There's also an element of "past performance is not a guarantee of future results". It's possible that someone correctly confidently predicted one thing for exactly the right reasons, and then confidently makes an error in the next thing for almost exactly the right reasons.


Likely, even, because the people who are confident about hard questions are more likely to be overconfident than have superpowers.

comment by riceissa · 2020-06-04T23:42:50.232Z · score: 6 (3 votes) · LW(p) · GW(p)

If randomness/noise is a factor, there is also regression to the mean when the luck disappears on the following rounds.

comment by ChristianKl · 2020-06-06T20:43:11.684Z · score: 4 (2 votes) · LW(p) · GW(p)

Wai Dai didn't chose the people he refered to for being right in hindsight but because they sounded sensible at t the time. Sensible enough to follow them before we had hindsight knowledge of how the Corono situation will evolve. 

comment by Viliam · 2020-06-04T19:38:15.292Z · score: 4 (2 votes) · LW(p) · GW(p)

Maybe I misunderstand how this works, but if a correct prediction is made by 1 genius and 100 cranks, making this prediction should still be treated as a smart thing. Because:

  • punishing the right answer just feels wrong;
  • you are not supposed to perfectly distinguish between geniuses and cranks based on one prediction;
  • if you evaluate many different predictions, then the crank will randomly succeed at one and fail at hundred, resulting in a negative score, while the genius will succeed at many and fail at a few, resulting in a positive score, so now everything works as expected.

It seems like a base-rate fallacy. Assuming that geniuses are generally better at predictions than cranks, the explanation why the difficult correct prediction was made by 1 genius and 100 cranks is that the population contains maybe 10 geniuses and 100 000 cranks, and on a specific hard answer, the genius has a 10% chance of success by thinking hard, and the crank has a 0.1% of success by choosing a random thing to believe.

But this means that awarding the "correctness point" to the 1 genius and 100 cranks is okay in long term, because the genius will keep collecting points, but for the crank it was the only point earned for a long time.

comment by eapache (evan-huus) · 2020-06-04T20:22:24.031Z · score: 1 (1 votes) · LW(p) · GW(p)

I think your understanding is generally correct. The failure case I see is where people say "this problem was really really really hard, instead of one point, I'm going to award one thousand correctness points to everyone who predicted it", and then end up surprised that most of those people still turn out to be cranks.

comment by AllAmericanBreakfast · 2020-06-04T15:53:59.682Z · score: 3 (3 votes) · LW(p) · GW(p)

You can filter out some of the cranks by checking the forecaster's reasoning, data, credentials, and track record, by looking for a consensus of similarly-qualified people, and by taking the incentives of the forecasters into account.

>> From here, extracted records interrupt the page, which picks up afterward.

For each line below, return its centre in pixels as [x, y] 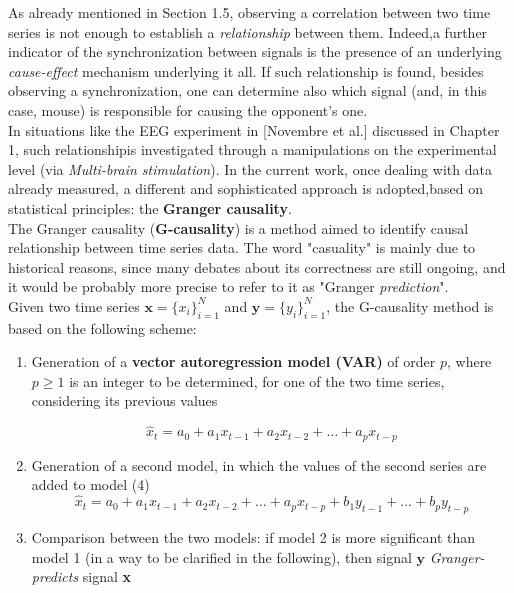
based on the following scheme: [102, 327]
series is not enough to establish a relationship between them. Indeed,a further [248, 31]
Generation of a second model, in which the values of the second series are [259, 464]
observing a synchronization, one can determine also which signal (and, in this [247, 90]
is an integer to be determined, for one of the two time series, [257, 380]
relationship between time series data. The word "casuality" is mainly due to [242, 247]
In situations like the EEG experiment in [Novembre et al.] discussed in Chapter [254, 129]
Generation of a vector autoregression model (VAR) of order [233, 361]

But this comes with its own problems:

To a non-expert, it's hard to tell to what degree an expert's area of specialization overlaps with the question at hand. Is a hospital administrator a trustworthy source of guidance on the risk that a novel coronavirus turns into a pandemic?

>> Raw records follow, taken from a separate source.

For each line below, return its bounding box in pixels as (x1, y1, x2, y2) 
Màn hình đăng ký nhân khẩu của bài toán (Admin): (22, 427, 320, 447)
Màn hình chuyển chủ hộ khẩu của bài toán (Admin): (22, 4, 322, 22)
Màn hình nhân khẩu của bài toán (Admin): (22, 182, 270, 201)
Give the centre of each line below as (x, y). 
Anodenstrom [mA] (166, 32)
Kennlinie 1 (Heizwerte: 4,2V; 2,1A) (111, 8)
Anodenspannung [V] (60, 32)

To a non-expert, easy questions look hard, and hard questions sometimes look easy. [LW · GW] Can we distinguish between the two?

To a non-expert, it's hard to tell whether an expert consensus is really what it seems, or whether it's coalition-building by a political faction under the cloak of "objectivity."

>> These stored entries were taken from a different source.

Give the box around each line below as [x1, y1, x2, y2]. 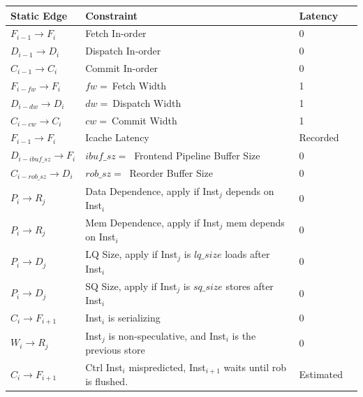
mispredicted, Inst [128, 359, 206, 374]
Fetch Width [112, 78, 167, 92]
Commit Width [112, 113, 177, 127]
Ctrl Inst [85, 359, 123, 374]
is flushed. [85, 374, 128, 389]
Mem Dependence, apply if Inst [85, 215, 220, 229]
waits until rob [223, 359, 287, 374]
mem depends [226, 215, 285, 229]
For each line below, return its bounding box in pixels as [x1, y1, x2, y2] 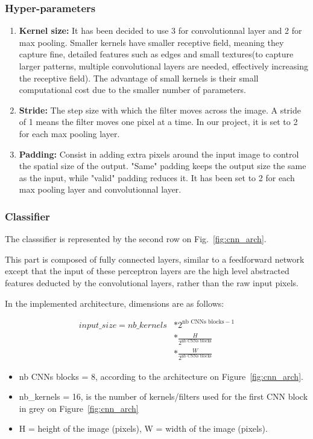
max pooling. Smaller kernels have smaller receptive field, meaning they [19, 36, 284, 48]
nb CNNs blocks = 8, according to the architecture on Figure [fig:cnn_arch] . [19, 370, 303, 382]
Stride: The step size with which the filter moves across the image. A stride [19, 103, 302, 116]
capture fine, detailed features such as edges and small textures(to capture [19, 48, 294, 60]
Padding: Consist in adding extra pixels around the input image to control [19, 147, 299, 160]
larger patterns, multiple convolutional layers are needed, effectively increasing [19, 60, 308, 72]
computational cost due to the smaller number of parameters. [19, 83, 246, 96]
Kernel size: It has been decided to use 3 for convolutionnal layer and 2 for [19, 24, 302, 37]

These are just a few examples.

In the end, you have to decide whether it's easier to check the forecaster's reasoning or their trustworthiness.

comment by Pattern · 2020-06-04T16:40:17.564Z · score: 2 (1 votes) · LW(p) · GW(p)

It seems like a better model to say the strategies are:

1. Does (respectable source) say I should panic?

2. Researching a thing to see how serious it is.


So it's less "pessimism" and more people trying to ring the alarm earlier. Your perceived high quality sources may have good track records - but if they're all correlated (possibly from talking to each other and reaching a consensus), then looking at an independent source gives more information than looking at another one of them.


Are earlier alarms useful? Yes, but they go off more often, so more filtering is needed (since it hasn't been done before hand to the same standards).